Willie Mitchell

Personal information
- Born: May 6, 1975 (age 51) Detroit, Michigan, U.S.
- Listed height: 6 ft 8 in (2.03 m)

Career information
- High school: Pershing (Detroit, Michigan)
- College: Michigan (1994–1996); UAB (1997–1999);
- NBA draft: 1999: undrafted
- Playing career: 1999–2008
- Position: Forward

Career highlights
- Mr. Basketball of Michigan (1994); McDonald's All-American (1994); Second-team Parade All-American (1994); Fourth-team Parade All-American (1993);

= Willie Mitchell (basketball) =

American former professional basketball player

Willie Dion Mitchell III (born May 6, 1975) is an American former professional basketball player.
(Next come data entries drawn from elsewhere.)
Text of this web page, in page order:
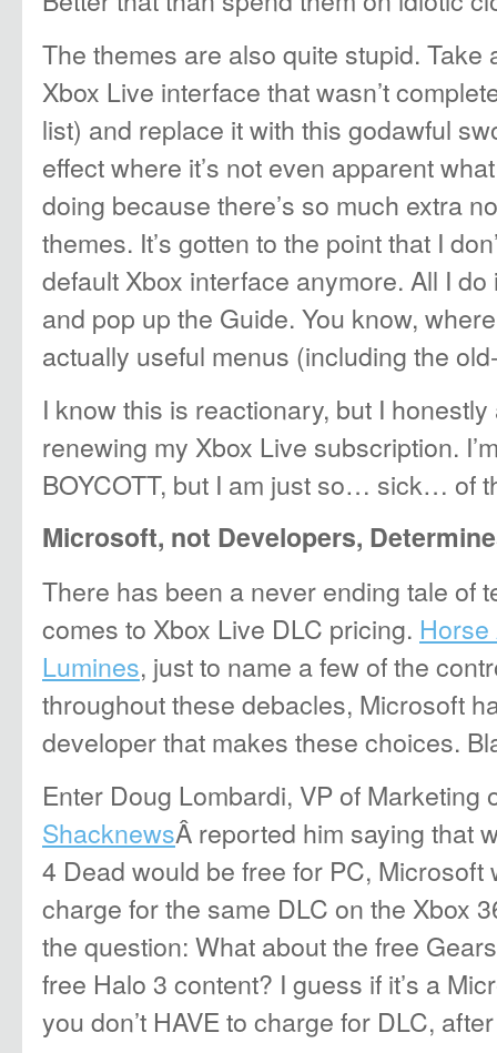
The themes are also quite stupid. Take
Xbox Live interface that wasn’t
list) and replace it with this godawful
effect where it’s not even apparent
doing because there’s so much extra
themes. It’s gotten to the point that I
default Xbox interface anymore. All I
and pop up the Guide. You know,
actually useful menus (including the
I know this is reactionary, but I
renewing my Xbox Live subscription.
BOYCOTT, but I am just so… sick… of
Microsoft, not Developers,
There has been a never ending tale of
comes to Xbox Live DLC pricing. Horse
Lumines, just to name a few of the
throughout these debacles, Microsoft
developer that makes these choices.
Enter Doug Lombardi, VP of Marketing
ShacknewsÂ reported him saying that
4 Dead would be free for PC, Microsoft
charge for the same DLC on the Xbox
the question: What about the free
free Halo 3 content? I guess if it’s a
you don’t HAVE to charge for DLC,

In high school, he was the 1994 Mr. Basketball of Michigan. He attended the University of Michigan and the University of Alabama at Birmingham before becoming a professional. He has had multiple stints in the Continental Basketball Association (CBA) and various foreign basketball leagues. He was a passenger in the rollover accident whose investigation led to the University of Michigan basketball scandal.

==High school==
The 6 ft 8 in Mitchell earned the 1994 Mr. Basketball of Michigan title after leading Detroit Pershing High School to two Michigan High School Athletic Association (MHSAA) Class A basketball championships in 1992 and 1993 as well as a runner-up finish in 1994. During his time at Pershing the team accumulated a 92-11 record. He averaged 21.9 points and 11 rebounds during his senior season, but the team lost to Detroit Public School League rival Robert Traylor's Detroit Murray–Wright High School in the MHSAA championships. He was named both McDonald's All-American and Magic's Roundball Classic selections during his senior season. He was named Detroit News All-State his sophomore (4th team), junior and senior seasons.

==College==
He was part of a highly touted Michigan Wolverines men's basketball recruiting class dubbed Fab Five II or Frosh Five that included Maurice Taylor, Jerod Ward, Maceo Baston, and Travis Conlan and that entered Michigan during the senior season of Jimmy King and Ray Jackson (the only two original Fab Five members who did not declare early for the National Basketball Association). During his sophomore 1995-1996 season he missed seven games between December 5, 1995-January 3, 1996 to a knee injury. After returning to the lineup, he was a passenger in the February 17, 1996 rollover accident whose investigation led to the University of Michigan basketball scandal. Although he was involved in the accident, he was not among the players called before the grand jury (Robert Traylor, Chris Webber, Jalen Rose, Maurice Taylor, and Louis Bullock) and was not found to have received large amounts of money. He and Ward were 1994 McDonald's All-American Team members and the following season 1995 McDonald's All-Americans Bullock, Traylor, and Albert White would also join Michigan. He had started the last three games prior to his knee injury after having started only five of the first thirty-five games of his Michigan career. After returning from the injury, he only started two of eighteen games. Willie Mitchell transferred to the UAB Blazers men's basketball team after the 1996 season.

==Professional==
He was drafted in the 1999 CBA draft by the Yakama Sun Kings. He played one season for the Kings before playing professionally in Europe and Asia until 2006. In 2006, he played in the American Basketball Association before returning to the CBA in 2007 where he played for the Minot Skyrockets. He most recently played for the Quad City Riverhawks in 2008. Among the other teams he has played for are the Hong Kong Flying Dragons of the Chinese Basketball Association, Neptūnas Klaipėda of the Lithuanian Basketball League, Vantaa Pussihukat of the Korisliiga, and AZS Koszalin of the Dominet Basket Liga. He has also been affiliated with San Diego Stingrays of the International Basketball Association and the Detroit Wheels of the American Basketball Association.